Enam

904 88 6
                                    


***

Sesuai kesepakatan, Anneth mentraktir Deven dan pemuda itu membawanya ke salah satu kedai ice cream. Awalnya Anneth tidak menyangka karena pemuda se-cool Deven menyukai ice cream.

"Ok! Lo suka rasa vanila and chocolate." Ucap Anneth saat melihat pesanan Deven.

"Kenapa?"

Anneth menyengir, "Harus gue hapalin, biar kapan-kapan gue pesennya gampang."

"Memangnya ada yang lain kali?"

"Eh!" Anneth tergagap dan menggaruk pelipisnya.

"Kapan?" Tanya Deven.

"Apanya?" Tanya Anneth balik.

"Traktir gue lagi. Lo bilang biar kapan-kapan pesennya mudah."

Anneth membulatkan mulutnya mengerti lalu sedetik kemudian dia mengetukkan jari telunjuk ke dagu, "Kapan ya?" Pikirnya.

"Hm, besok? Minggu depan? Bulan depan? Tahun depan?" Tanya Anneth pada dirinya sendiri.

Melihat tingkah gadis itu, Deven tersenyum kecil dan Anneth melewatkan hal itu. Sayang, gadis ceria itu tidak melihatnya.

"Lusa aja. Gue yang traktir." Sahut Deven.

"Iya, lusa dan lo yang traktir." Seru Anneth namun sedetik kemudian dia sadar apa yang baru saja diucapkannya.

"Bukan, bukan." Gadis itu menyilangkan tangan dengan panik, "Maksud gue, gue yang traktir lo."

"Kalau gitu nggak jadi." Ujar Deven santai.

"Kenapa gitu?"

"Gue nggak mau ditraktir sama lo."

"Tapi..."

"Lusa atau nggak sama sekali?"

"Ok! Lusa." Jawab gadis itu tegas dan diakhiri senyuman manis.

Deven berusaha menyembunyikan senyumnya agar tidak membalas senyum manis milik Anneth.

"Habisin itu es lo, nanti cair." Perintah Deven

"Siap!" Anneth memberi hormat dan memakan es krimnya.

Tidak ada pembicaraan setelah itu, selain karena Anneth yang terlalu menikmati es krimnya, Deven juga terlalu asik sesekali melirik tingkah Anneth.

"Udah?" Tanya Deven begitu melihat Anneth selesai.

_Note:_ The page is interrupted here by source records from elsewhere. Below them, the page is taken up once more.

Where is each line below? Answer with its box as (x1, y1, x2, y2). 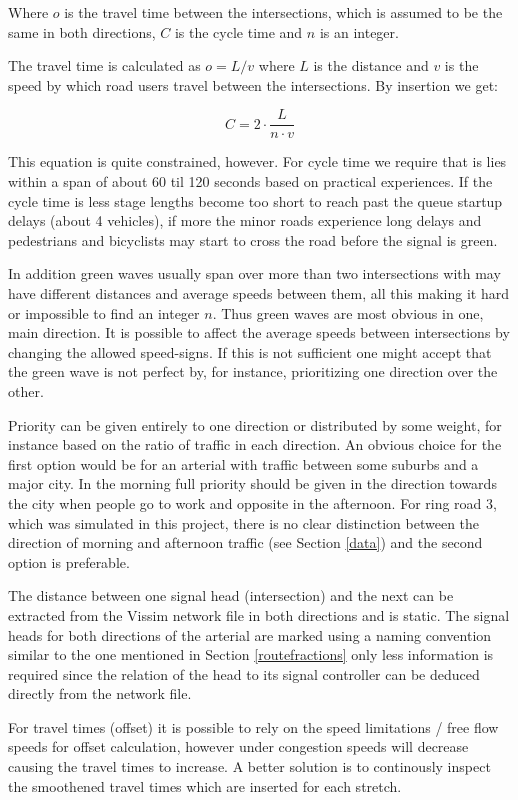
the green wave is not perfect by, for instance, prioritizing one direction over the (8, 361, 498, 382)
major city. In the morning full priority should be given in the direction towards (8, 473, 497, 494)
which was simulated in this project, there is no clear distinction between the (8, 512, 480, 533)
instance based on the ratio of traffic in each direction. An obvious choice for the (8, 434, 502, 455)
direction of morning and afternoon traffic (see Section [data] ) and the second (8, 532, 483, 553)
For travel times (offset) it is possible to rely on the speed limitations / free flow (8, 716, 499, 737)
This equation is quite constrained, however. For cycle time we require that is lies (8, 151, 507, 172)
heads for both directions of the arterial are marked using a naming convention (8, 624, 492, 645)
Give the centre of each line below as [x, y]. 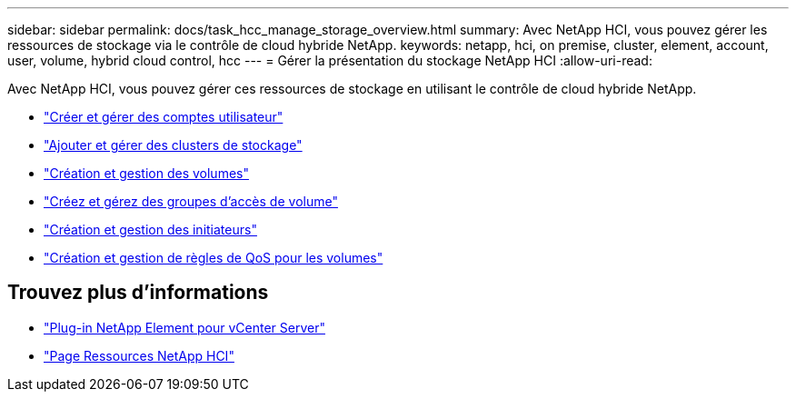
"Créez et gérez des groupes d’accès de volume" [191, 201]
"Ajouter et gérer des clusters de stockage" [173, 145]
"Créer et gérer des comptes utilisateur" [164, 117]
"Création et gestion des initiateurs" [150, 229]
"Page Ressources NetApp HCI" [139, 355]
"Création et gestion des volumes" [146, 173]
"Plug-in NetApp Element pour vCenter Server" [184, 327]
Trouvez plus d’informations [138, 293]
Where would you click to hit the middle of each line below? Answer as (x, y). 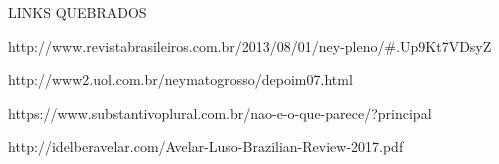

Gadis itu mengangguk, "Pulang, yuk! Udah sore. Biarpun udah izin, tetap aja nggak boleh pulang lama-lama." Ajak gadis itu setelah melihat jam yang melingkar di pergelangan tangannya.

"Ayo!"

Setelah membayar, mereka keluar dari kedai es krim. Dan Deven menepati janjinya untuk mengantarkan Anneth pulang sampai di depan rumahnya. Sama seperti kemarin, perjalanan pun diisi dengan keheningan. Anneth yang sudah setengah mengantuk juga tidak berminat membuka pembicaraan.

Mereka sampai di depan rumah Anneth, saat Anneth keluar, Deven juga ikut keluar.

"Makasih ya!" Ucap Anneth.

"Gue yang harusnya terima kasih karena udah ditraktir."

"Kalau gitu sama-sama." Balas Anneth ceria.

"Anneth!"

Anneth mengalihkan perhatian begitu namanya dipanggil.

"Papa?" Anneth mengernyit bingung melihat papanya menghampiri dia. Pada jam segini biasanya papa belum pulang dari kantor dan sekarang nggak seperti biasanya.